Police cruiser business proves to be hot

Normally accustomed to sitting in the back seat of a police car, I found myself recently in a surprising change of position: I got to drive a police car. And, not being able to help myself, somehow the car managed to peel off a tiny little burnout because, well, suddenly I was The Law.

And I have to say, all those boyhood thoughts about becoming a police officer in hot pursuit of speeding cars came flooding back as I ripped off rubber with the accelerator flat against the floor of a brand new Dodge Pursuit vehicle, freshly assembled in police livery by Ottawa’s Intercept PSE, which specializes in preparing custom police, fire and EMS vehicles. On some completely empty back roads, I chased some imaginary suspects as the Charger’s big 5.7L Hemi V8 proved, quite categorically, that it would not be outrun by anything other than something exotic.

The work by Intercept PSE is impressive, too. The 2011 Dodge Charger I drove was equipped with a litany of tight fitting components, video recorders, custom plastic floors and plastic seats in the back, bars on the back windows, a unique barrier between the front and back, as well as a custom-fitted console upfront housing the radio and siren controls, which I “accidentally” turned on. All done, the car cost about $46,000. No wonder young men go into the police service — these cars are as almost as exciting as racecars.

Intercept PSE is one of many companies across Canada that fully dress base cruisers that come from the factory as purpose-built police cars. For the City of Ottawa, cruisers are dressed by the municipality; but Intercept PSE, with a staff of four, still converts between 50 and 100 vehicles a year for various other small municipalities. They install everything from lights, sirens and graphics to custom welding, fabricating and manufacturing. CEO Jean-Marc Bois says his company can also convert snowmobiles, boats, ATVs “just about anything you can put a light or siren on.”

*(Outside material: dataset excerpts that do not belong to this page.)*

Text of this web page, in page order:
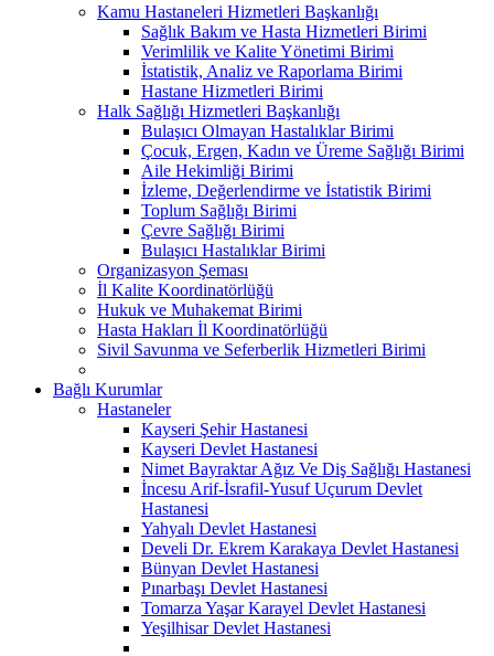
Kamu Hastaneleri Hizmetleri Başkanlığı
Sağlık Bakım ve Hasta Hizmetleri Birimi
Verimlilik ve Kalite Yönetimi Birimi
İstatistik, Analiz ve Raporlama Birimi
Hastane Hizmetleri Birimi
Halk Sağlığı Hizmetleri Başkanlığı
Bulaşıcı Olmayan Hastalıklar Birimi
Çocuk, Ergen, Kadın ve Üreme Sağlığı Birimi
Aile Hekimliği Birimi
İzleme, Değerlendirme ve İstatistik Birimi
Toplum Sağlığı Birimi
Çevre Sağlığı Birimi
Bulaşıcı Hastalıklar Birimi
Organizasyon Şeması
İl Kalite Koordinatörlüğü
Hukuk ve Muhakemat Birimi
Hasta Hakları İl Koordinatörlüğü
Sivil Savunma ve Seferberlik Hizmetleri Birimi
Bağlı Kurumlar
Hastaneler
Kayseri Şehir Hastanesi
Kayseri Devlet Hastanesi
Nimet Bayraktar Ağız Ve Diş Sağlığı Hastanesi
İncesu Arif-İsrafil-Yusuf Uçurum Devlet
Hastanesi
Yahyalı Devlet Hastanesi
Develi Dr. Ekrem Karakaya Devlet Hastanesi
Bünyan Devlet Hastanesi
Pınarbaşı Devlet Hastanesi
Tomarza Yaşar Karayel Devlet Hastanesi
Yeşilhisar Devlet Hastanesi

The police intercept business is big, too, with Ford, Chrysler and GM all vying for a slice of the lucrative government police pool. Ford, long the king of the police cruiser with its Crown Victoria, is ramping up a new Taurus and Explorer, while GM is building a new Caprice, and Dodge has its newly revised Charger, known in some circles as “the Enforcer.”

The unit I drove was one of the first 2011 models off the assembly line at the Brampton Assembly Plant in Brampton, Ontario. It includes an upgraded suspension, including heavy-duty brakes, stabilizer bars both front and rear, 18-inch steel wheels with performance tires, and two police-only calibrations in the car’s Electronic Stability Control system. The standard engine is the company’s new 3.6-liter Pentastar V6, good for 290 horsepower, though any police department wanting respect will order cars with the optional 5.7-liter Hemi V8, producing about 370 horsepower.

That, I can assure you, is enough to reach 100 km/h in about 6 seconds — slightly slower if you make the rookie move of smoking the tires on takeoff.

Ottawa’s Intercept PSE specializes in preparing custom police, fire and EMS vehicles such as this Dodge Charger.